YOUR ASSIGNMENT:
Please reproduce the entries that follow without a single difference.

RECORDS FOR THIS EXERCISE:
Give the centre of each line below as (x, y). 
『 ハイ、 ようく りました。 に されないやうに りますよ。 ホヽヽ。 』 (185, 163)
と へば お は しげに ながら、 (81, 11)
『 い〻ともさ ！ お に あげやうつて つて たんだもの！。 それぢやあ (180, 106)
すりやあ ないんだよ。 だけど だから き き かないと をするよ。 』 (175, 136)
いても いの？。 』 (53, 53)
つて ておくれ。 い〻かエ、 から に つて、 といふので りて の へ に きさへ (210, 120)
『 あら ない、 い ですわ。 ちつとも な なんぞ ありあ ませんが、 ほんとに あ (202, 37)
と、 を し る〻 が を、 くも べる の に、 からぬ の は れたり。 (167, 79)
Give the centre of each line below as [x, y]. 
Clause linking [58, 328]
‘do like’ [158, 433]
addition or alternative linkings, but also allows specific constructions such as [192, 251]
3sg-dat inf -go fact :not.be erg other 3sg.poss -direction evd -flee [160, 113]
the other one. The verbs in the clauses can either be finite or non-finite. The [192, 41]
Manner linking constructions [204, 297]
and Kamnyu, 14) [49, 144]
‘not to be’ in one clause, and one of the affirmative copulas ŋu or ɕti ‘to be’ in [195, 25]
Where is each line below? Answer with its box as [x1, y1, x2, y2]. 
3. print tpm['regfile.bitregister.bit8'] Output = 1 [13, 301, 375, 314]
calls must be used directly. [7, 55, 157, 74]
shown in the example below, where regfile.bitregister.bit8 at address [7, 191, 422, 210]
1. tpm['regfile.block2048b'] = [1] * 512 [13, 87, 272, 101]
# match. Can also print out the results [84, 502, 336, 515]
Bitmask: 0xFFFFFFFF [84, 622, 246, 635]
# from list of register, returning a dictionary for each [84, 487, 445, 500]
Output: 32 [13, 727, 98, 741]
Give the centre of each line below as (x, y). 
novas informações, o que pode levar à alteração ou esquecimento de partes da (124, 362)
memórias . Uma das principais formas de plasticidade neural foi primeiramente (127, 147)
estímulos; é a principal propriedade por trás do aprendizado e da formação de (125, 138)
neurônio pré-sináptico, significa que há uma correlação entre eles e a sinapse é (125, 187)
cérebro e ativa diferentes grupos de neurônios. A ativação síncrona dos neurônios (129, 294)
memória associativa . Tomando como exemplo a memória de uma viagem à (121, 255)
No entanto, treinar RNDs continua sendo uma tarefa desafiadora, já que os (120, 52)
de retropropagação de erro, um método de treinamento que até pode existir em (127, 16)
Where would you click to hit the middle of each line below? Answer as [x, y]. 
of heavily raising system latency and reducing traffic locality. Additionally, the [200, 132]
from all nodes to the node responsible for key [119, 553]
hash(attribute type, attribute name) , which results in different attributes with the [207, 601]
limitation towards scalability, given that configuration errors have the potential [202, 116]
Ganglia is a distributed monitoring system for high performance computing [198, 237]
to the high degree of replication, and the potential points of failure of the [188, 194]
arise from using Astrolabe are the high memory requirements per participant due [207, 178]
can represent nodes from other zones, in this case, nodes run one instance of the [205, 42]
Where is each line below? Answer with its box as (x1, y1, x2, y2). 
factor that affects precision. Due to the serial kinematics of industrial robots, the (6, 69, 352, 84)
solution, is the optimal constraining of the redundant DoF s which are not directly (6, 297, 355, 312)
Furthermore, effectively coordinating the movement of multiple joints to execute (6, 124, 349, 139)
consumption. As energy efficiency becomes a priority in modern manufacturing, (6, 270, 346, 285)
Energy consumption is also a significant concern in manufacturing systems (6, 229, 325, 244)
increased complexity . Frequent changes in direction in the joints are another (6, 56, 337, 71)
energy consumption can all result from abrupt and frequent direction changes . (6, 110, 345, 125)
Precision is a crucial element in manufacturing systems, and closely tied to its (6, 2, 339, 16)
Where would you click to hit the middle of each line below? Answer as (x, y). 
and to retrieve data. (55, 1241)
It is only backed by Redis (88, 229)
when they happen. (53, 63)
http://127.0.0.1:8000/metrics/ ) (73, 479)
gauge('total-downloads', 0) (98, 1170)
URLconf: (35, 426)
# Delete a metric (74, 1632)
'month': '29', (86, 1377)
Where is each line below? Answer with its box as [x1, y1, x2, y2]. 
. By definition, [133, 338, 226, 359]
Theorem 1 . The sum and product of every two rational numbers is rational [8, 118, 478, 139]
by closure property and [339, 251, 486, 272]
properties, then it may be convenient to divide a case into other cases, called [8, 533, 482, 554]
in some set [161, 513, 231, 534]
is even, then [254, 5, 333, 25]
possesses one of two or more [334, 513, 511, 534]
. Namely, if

OUTPUT OF THE EXERCISE:
Give the centre of each line below as (x, y). 
『 ハイ、 ようく りました。 に されないやうに りますよ。 ホヽヽ。 』 (185, 163)
と へば お は しげに ながら、 (81, 11)
『 い〻ともさ ！ お に あげやうつて つて たんだもの！。 それぢやあ (180, 106)
すりやあ ないんだよ。 だけど だから き き かないと をするよ。 』 (175, 136)
いても いの？。 』 (53, 53)
つて ておくれ。 い〻かエ、 から に つて、 といふので りて の へ に きさへ (210, 120)
『 あら ない、 い ですわ。 ちつとも な なんぞ ありあ ませんが、 ほんとに あ (202, 37)
と、 を し る〻 が を、 くも べる の に、 からぬ の は れたり。 (167, 79)
Give the centre of each line below as [x, y]. 
Clause linking [58, 328]
‘do like’ [158, 433]
addition or alternative linkings, but also allows specific constructions such as [192, 251]
3sg-dat inf -go fact :not.be erg other 3sg.poss -direction evd -flee [160, 113]
the other one. The verbs in the clauses can either be finite or non-finite. The [192, 41]
Manner linking constructions [204, 297]
and Kamnyu, 14) [49, 144]
‘not to be’ in one clause, and one of the affirmative copulas ŋu or ɕti ‘to be’ in [195, 25]
Where is each line below? Answer with its box as [x1, y1, x2, y2]. 
3. print tpm['regfile.bitregister.bit8'] Output = 1 [13, 301, 375, 314]
calls must be used directly. [7, 55, 157, 74]
shown in the example below, where regfile.bitregister.bit8 at address [7, 191, 422, 210]
1. tpm['regfile.block2048b'] = [1] * 512 [13, 87, 272, 101]
# match. Can also print out the results [84, 502, 336, 515]
Bitmask: 0xFFFFFFFF [84, 622, 246, 635]
# from list of register, returning a dictionary for each [84, 487, 445, 500]
Output: 32 [13, 727, 98, 741]
Give the centre of each line below as (x, y). 
novas informações, o que pode levar à alteração ou esquecimento de partes da (124, 362)
memórias . Uma das principais formas de plasticidade neural foi primeiramente (127, 147)
estímulos; é a principal propriedade por trás do aprendizado e da formação de (125, 138)
neurônio pré-sináptico, significa que há uma correlação entre eles e a sinapse é (125, 187)
cérebro e ativa diferentes grupos de neurônios. A ativação síncrona dos neurônios (129, 294)
memória associativa . Tomando como exemplo a memória de uma viagem à (121, 255)
No entanto, treinar RNDs continua sendo uma tarefa desafiadora, já que os (120, 52)
de retropropagação de erro, um método de treinamento que até pode existir em (127, 16)
Where would you click to hit the middle of each line below? Answer as [x, y]. 
of heavily raising system latency and reducing traffic locality. Additionally, the [200, 132]
from all nodes to the node responsible for key [119, 553]
hash(attribute type, attribute name) , which results in different attributes with the [207, 601]
limitation towards scalability, given that configuration errors have the potential [202, 116]
Ganglia is a distributed monitoring system for high performance computing [198, 237]
to the high degree of replication, and the potential points of failure of the [188, 194]
arise from using Astrolabe are the high memory requirements per participant due [207, 178]
can represent nodes from other zones, in this case, nodes run one instance of the [205, 42]
Where is each line below? Answer with its box as (x1, y1, x2, y2). 
factor that affects precision. Due to the serial kinematics of industrial robots, the (6, 69, 352, 84)
solution, is the optimal constraining of the redundant DoF s which are not directly (6, 297, 355, 312)
Furthermore, effectively coordinating the movement of multiple joints to execute (6, 124, 349, 139)
consumption. As energy efficiency becomes a priority in modern manufacturing, (6, 270, 346, 285)
Energy consumption is also a significant concern in manufacturing systems (6, 229, 325, 244)
increased complexity . Frequent changes in direction in the joints are another (6, 56, 337, 71)
energy consumption can all result from abrupt and frequent direction changes . (6, 110, 345, 125)
Precision is a crucial element in manufacturing systems, and closely tied to its (6, 2, 339, 16)
Where would you click to hit the middle of each line below? Answer as (x, y). 
and to retrieve data. (55, 1241)
It is only backed by Redis (88, 229)
when they happen. (53, 63)
http://127.0.0.1:8000/metrics/ ) (73, 479)
gauge('total-downloads', 0) (98, 1170)
URLconf: (35, 426)
# Delete a metric (74, 1632)
'month': '29', (86, 1377)
Where is each line below? Answer with its box as [x1, y1, x2, y2]. 
. By definition, [133, 338, 226, 359]
Theorem 1 . The sum and product of every two rational numbers is rational [8, 118, 478, 139]
by closure property and [339, 251, 486, 272]
properties, then it may be convenient to divide a case into other cases, called [8, 533, 482, 554]
in some set [161, 513, 231, 534]
is even, then [254, 5, 333, 25]
possesses one of two or more [334, 513, 511, 534]
. Namely, if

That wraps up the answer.